PDA

View Full Version : NGS Raw Results sharing and analysis for R1b-L21



Mikewww
09-30-2015, 04:24 PM
I am a co-administrator for the R-L21 project and have been following a process to support sharing of raw results data. I probably should have started this thread a long time ago although I think it is understood among most NGS testers on the R1b-L21-project yahoo group.

Here are two key related links, especially the first one.

http://ytree.net/

The ytree.net link is to Alex Williamson's Big Tree phylogenetic analysis. I can't say how fortunate we are to have L21 person like Alex commit his I/T skills, logical thought process and knowledge of NGS testing to this. This started out as L21 only but he has expanded to P312 overall and his work has been the greatest thing since sliced bread, in my opinion.

The following link is a spreadsheet that I upload from time to time. I upload it less frequently now because Alex's Big Tree has been enhanced and enhanced to where there is not as much need for this spreadsheet. I call it R1b-L21_Discovery_V1. It has ended up being more of a log for myself.

http://tinyurl.com/R1b-L21-SNP-Discovery-xlsm

If you download this right now you will see it is dated 07/24/15 and I need to update it soon. I generally send a notice on the R1b-L21-project yahoo group when I update this file and display the link to it there.

I'll post more about the process and try to explain the Big Tree a little bit, but I think it is good for people to read the front page of Alex's Big Tree.

I never want to slow the Big Tree updates down so I generally upload any new raw results I get to the R1b-L21-project yahoo group as soon as I get them and rename them (with kit#/MDKA name).

George Chandler
10-01-2015, 12:12 AM
Is there plans to correct the errors for S1051 that I sent you within Alex's tree?

Mikewww
10-01-2015, 03:21 AM
Is there plans to correct the errors for S1051 that I sent you within Alex's tree? I haven't had a chance to talk to him about it, but I think the best place to post about the Big Tree and L21 is over on the R1b-L21-project yahoo group where he posts and from where he gathers most of the data.

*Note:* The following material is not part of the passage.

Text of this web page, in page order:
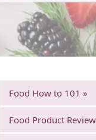
Food How to 101 »
Food Product

He has a method and I believe is very thorough. The Big Tree is his interpretation and interpretations vary. He tends to be more aggressive in retaining SNPs rather than conservative but since it is a draft tree that is not problematic. If something is found to be inconsistent he discards it at that point. I can't adequately defend his methods, though, any more than anyone else's.

Mikewww
10-01-2015, 03:32 AM
My primary role as it relates to NGS results is to contact project members and ask them to share their VCF results. I typically don't delve into interpretations other than the free analysis that Alex Williamson does. I don't even mention that unless the tester wants to know what kind of analysis is being done.

Over the last couple of years I've sent out requests to somewhere over 1,200 people. If I don't hear back I will go into their myFTDNA account and see if they have a second email. If they send me something or have problems with the steps or want more help I might have a several emails per tester. Of course, since this the primary source of contacts is FTDNA projects that means I'm dealing with Big Y testers as far as proactive requests for data sharing.

Here is the typical email I send:

"Hello ____, your Big Y results are in for _____. These results are only useful if shared so they can be compared across people. We currently have a comparison including more than 1000 L21 people. To do the comparison, please send me your raw results. Here's how.

Sign in to your myFTDNA account with your kit # (not as a project admin.)

Scroll down until to the OTHER RESULTS section and select the orange BIG Y RESULTS.

On the BIG Y RESULTS screen select the blue DOWNLOAD RAW RESULTS button on the right.

At this point, you may see an error message related to "Houston". If that happens, please check again the next day. It may take a day or two for FTDNA to update these files.

If you don't get the error message, then just select the green DOWNLOAD .VCF on the left then finally SAVE FILE okay. (Do not select the .BAM file, it is quite large.)

A zipped (compressed) .VCF file folder should download very quickly.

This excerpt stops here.